Buzzati non bissa il successo ottenuto con il Deserto dei tartari. Almeno all’inizio. Quando esce, Un amore trova i critici e il pubblico piuttosto freddi e disorientati. Eppure è diventato senza dubbio uno dei romanzi più letti del Novecento. Ancor oggi la Mondadori ne stampa un’edizione all’anno (da quando uscì nella collana dei tascabili Oscar, sono ben 54 le ristampe arrivate nelle librerie italiane). Prova che Buzzati ha colpito nel segno. Anche se all’inizio quell’impudicizia e quella irrefrenabile impulso di autenticità non consegnarono al testo i dovuti omaggi.

Da buon borghese benestante e illuminato, Dorigo non vuole rinunciare al suo status, alla sua posizione e alla sua libertà. Gli piace la sua condizione di single. Anzi oggi verrebbe definito un bamboccione attempato visto che ancora vive con l’anziana mamma. Però il piacere e la debolezza della carne gli impongono frequenti visite dalla signora Ermelina. La Laide, di cui qui fa la conoscenza, non è come tutte le altre.

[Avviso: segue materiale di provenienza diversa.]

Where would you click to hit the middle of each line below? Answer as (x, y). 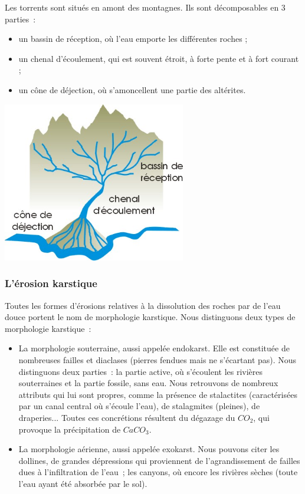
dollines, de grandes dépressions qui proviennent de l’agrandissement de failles (159, 460)
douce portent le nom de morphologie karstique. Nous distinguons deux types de (150, 317)
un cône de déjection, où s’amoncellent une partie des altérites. (132, 89)
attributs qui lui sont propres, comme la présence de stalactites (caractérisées (158, 394)
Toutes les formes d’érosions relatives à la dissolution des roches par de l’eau (143, 305)
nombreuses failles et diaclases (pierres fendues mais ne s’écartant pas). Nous (158, 359)
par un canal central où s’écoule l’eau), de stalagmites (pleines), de (139, 406)
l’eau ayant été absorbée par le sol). (83, 483)
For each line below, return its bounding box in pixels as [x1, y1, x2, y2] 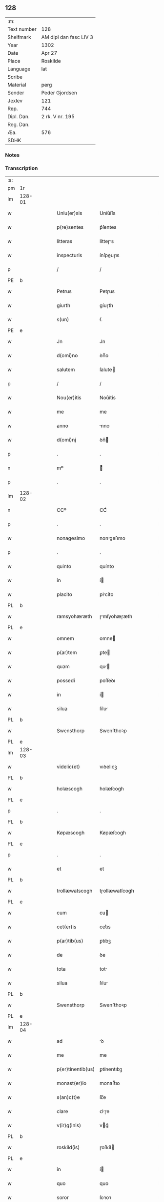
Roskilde [41, 57, 61, 64]
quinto [57, 563, 72, 570]
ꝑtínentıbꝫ [99, 1066, 123, 1072]
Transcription [5, 165, 38, 172]
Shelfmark [7, 34, 31, 41]
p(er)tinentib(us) [57, 1066, 95, 1072]
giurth [57, 302, 71, 309]
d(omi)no [57, 352, 78, 359]
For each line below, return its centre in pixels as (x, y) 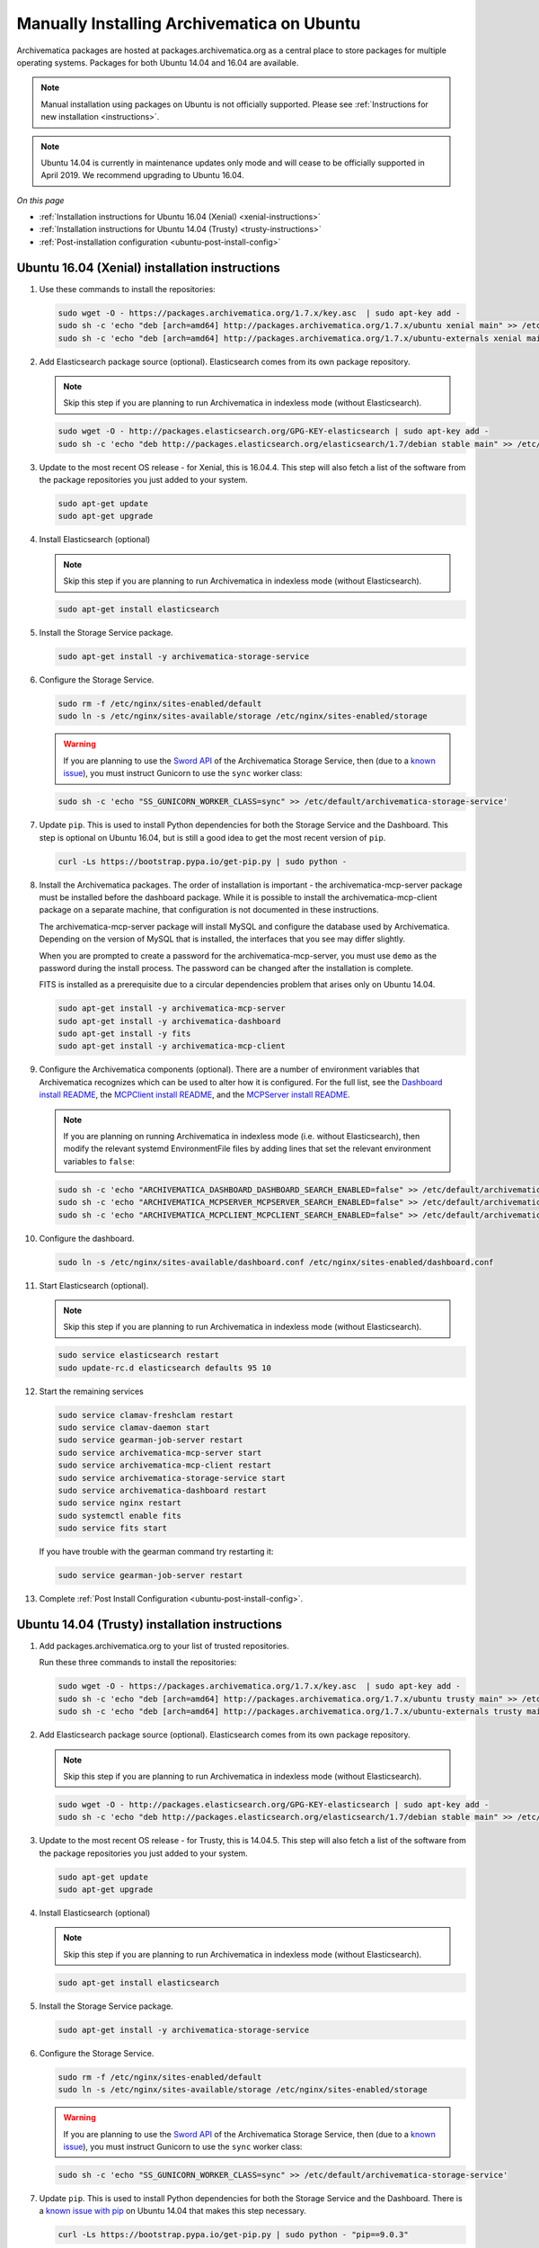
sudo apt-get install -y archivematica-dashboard (169, 1021)
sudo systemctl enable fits (119, 1516)
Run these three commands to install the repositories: (138, 1663)
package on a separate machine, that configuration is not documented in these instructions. (209, 910)
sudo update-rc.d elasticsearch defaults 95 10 (164, 1368)
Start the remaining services (91, 1391)
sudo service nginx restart (119, 1503)
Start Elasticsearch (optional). (94, 1285)
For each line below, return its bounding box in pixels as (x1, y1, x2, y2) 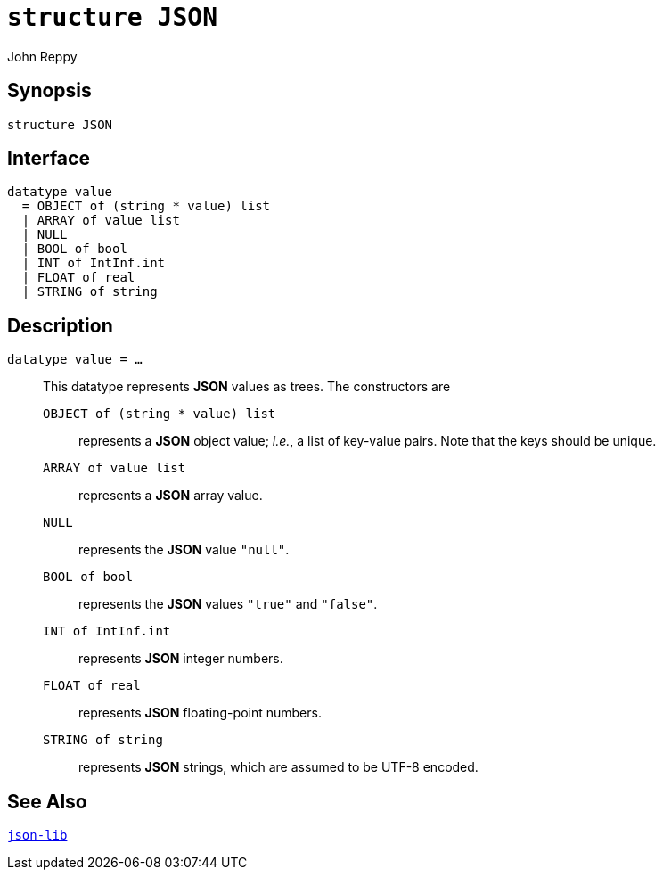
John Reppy (7, 48, 78, 64)
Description (7, 314, 113, 337)
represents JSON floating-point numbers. (78, 705, 322, 721)
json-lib (7, 828, 68, 843)
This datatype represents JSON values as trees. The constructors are (43, 379, 451, 395)
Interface (7, 147, 90, 170)
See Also (7, 790, 87, 813)
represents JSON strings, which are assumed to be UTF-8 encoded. (78, 759, 479, 775)
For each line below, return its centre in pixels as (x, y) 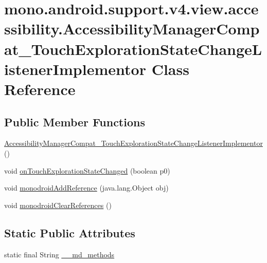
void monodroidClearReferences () (58, 205)
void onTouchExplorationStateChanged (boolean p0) (87, 170)
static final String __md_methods (59, 254)
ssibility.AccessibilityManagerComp (132, 29)
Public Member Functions (75, 121)
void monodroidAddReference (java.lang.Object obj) (86, 188)
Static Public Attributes (70, 232)
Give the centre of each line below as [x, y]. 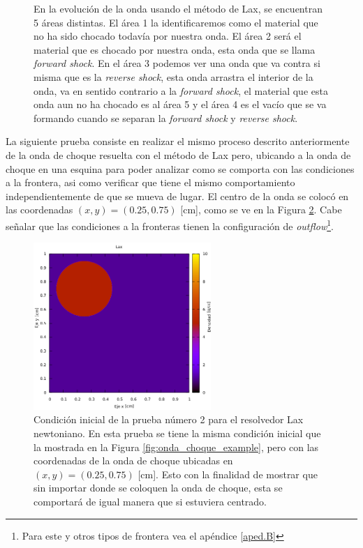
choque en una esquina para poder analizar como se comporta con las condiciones [180, 168]
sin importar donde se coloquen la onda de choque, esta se [158, 488]
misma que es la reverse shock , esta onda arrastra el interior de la [173, 76]
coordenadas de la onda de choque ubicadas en [133, 461]
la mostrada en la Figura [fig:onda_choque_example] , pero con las [176, 447]
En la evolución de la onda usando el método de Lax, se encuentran [178, 8]
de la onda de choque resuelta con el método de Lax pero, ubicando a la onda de [178, 154]
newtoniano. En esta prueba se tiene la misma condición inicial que [177, 433]
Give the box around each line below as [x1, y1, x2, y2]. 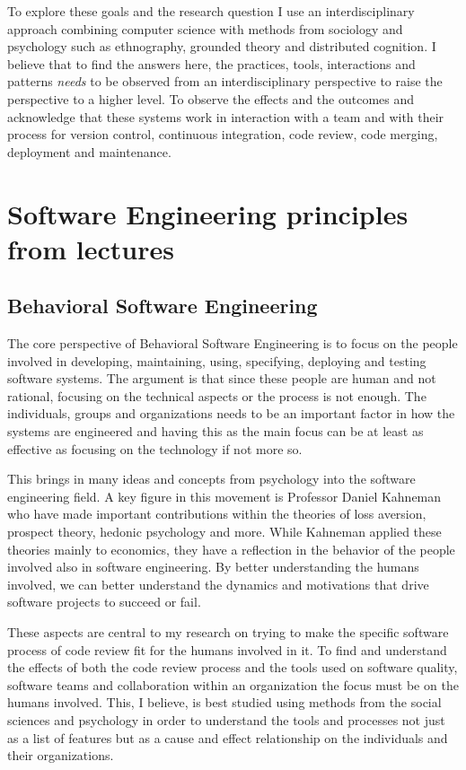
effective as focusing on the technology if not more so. [7, 439, 303, 458]
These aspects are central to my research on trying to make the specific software [7, 623, 449, 642]
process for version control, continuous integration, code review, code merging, [7, 125, 438, 144]
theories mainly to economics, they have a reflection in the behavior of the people [7, 539, 455, 558]
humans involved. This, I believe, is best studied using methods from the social [7, 693, 442, 712]
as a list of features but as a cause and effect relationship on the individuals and [7, 728, 448, 747]
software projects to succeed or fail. [7, 592, 201, 611]
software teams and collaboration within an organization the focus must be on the [7, 675, 459, 694]
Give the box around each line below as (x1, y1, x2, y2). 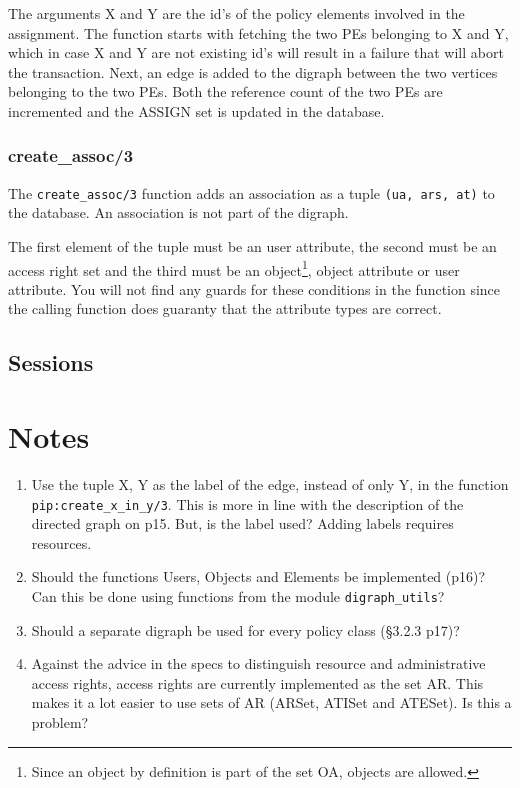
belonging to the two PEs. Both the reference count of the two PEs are (8, 81, 443, 102)
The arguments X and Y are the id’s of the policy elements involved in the (8, 3, 465, 23)
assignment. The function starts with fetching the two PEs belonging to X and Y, (8, 22, 509, 43)
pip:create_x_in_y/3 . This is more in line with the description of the (31, 493, 464, 514)
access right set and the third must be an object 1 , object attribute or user (8, 256, 460, 280)
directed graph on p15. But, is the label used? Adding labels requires (31, 513, 454, 534)
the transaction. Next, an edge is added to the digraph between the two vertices (8, 61, 498, 82)
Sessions (8, 347, 94, 378)
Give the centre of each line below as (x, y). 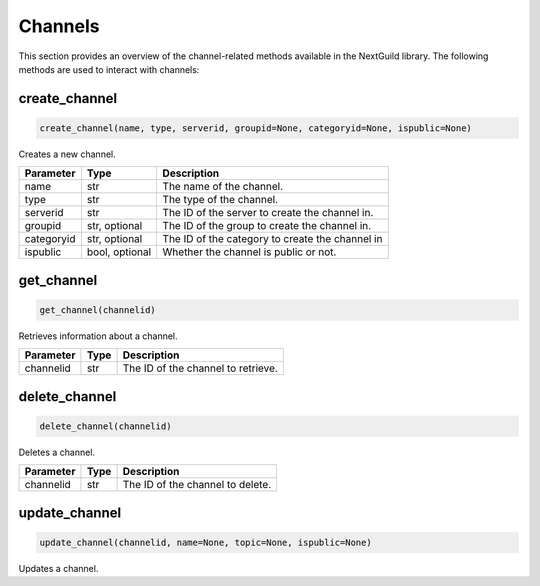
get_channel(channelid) (98, 309)
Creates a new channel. (67, 154)
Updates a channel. (58, 568)
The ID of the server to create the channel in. (268, 213)
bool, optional (119, 252)
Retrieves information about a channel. (98, 336)
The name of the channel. (223, 187)
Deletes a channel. (56, 452)
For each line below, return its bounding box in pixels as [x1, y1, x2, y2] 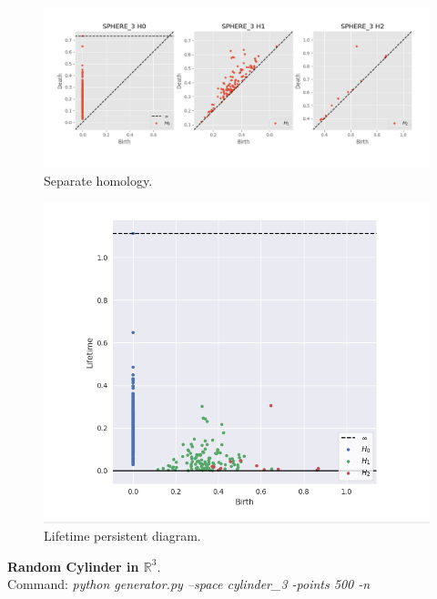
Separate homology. [44, 170, 153, 189]
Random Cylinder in [7, 556, 139, 575]
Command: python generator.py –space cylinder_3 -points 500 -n [7, 574, 371, 594]
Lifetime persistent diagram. [44, 526, 201, 545]

E proprio il suo essere sfuggente a facili etichette induce Dorigo ad abbassare la guardia. Fino al punto di cadere preda di un innamoramento ossessivo e senza speranza. Prova in tutti i modi a ridurre il rapporto a una questione di possesso. Spera che i soldi gli concedano il controllo della giovane. Che la sua posizione possa in qualche modo intimorire la ragazza riducendola a mite preda della sua lussuria. Però a sfuggirgli di mano sono proprio i sentimenti. E i momenti più lirici sono proprio quelli in cui vorrebbe condividere con la giovane Laide non tanto i piaceri della carne quanto la ritrovata armonia con il mondo. Tramonti struggenti, musiche toccanti, momenti indicibili restano sospesi nel vuoto. Lei è troppo materiale e grezza, lui incapace di aprirsi. Un amore, insomma finisce per essere una lucida analisi dei rapporti impossibili, ancorché i più frequenti che ci sono tra uomo e donna. Indispensabile antidoto, quasi un vaccino, contro la malattia del luogo comune.